Records from a data source
<<<<

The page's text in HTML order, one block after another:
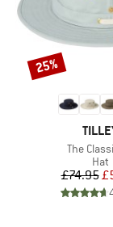
Item(s)
The
Hat
£74.95
Discount
25%

>>>>

- **Task goal**:
Give every entry again word for word; no images belong in the copy.

- **Response**:
The page's text in HTML order, one block after another:
Item(s)
The
Hat
£74.95
Discount
25%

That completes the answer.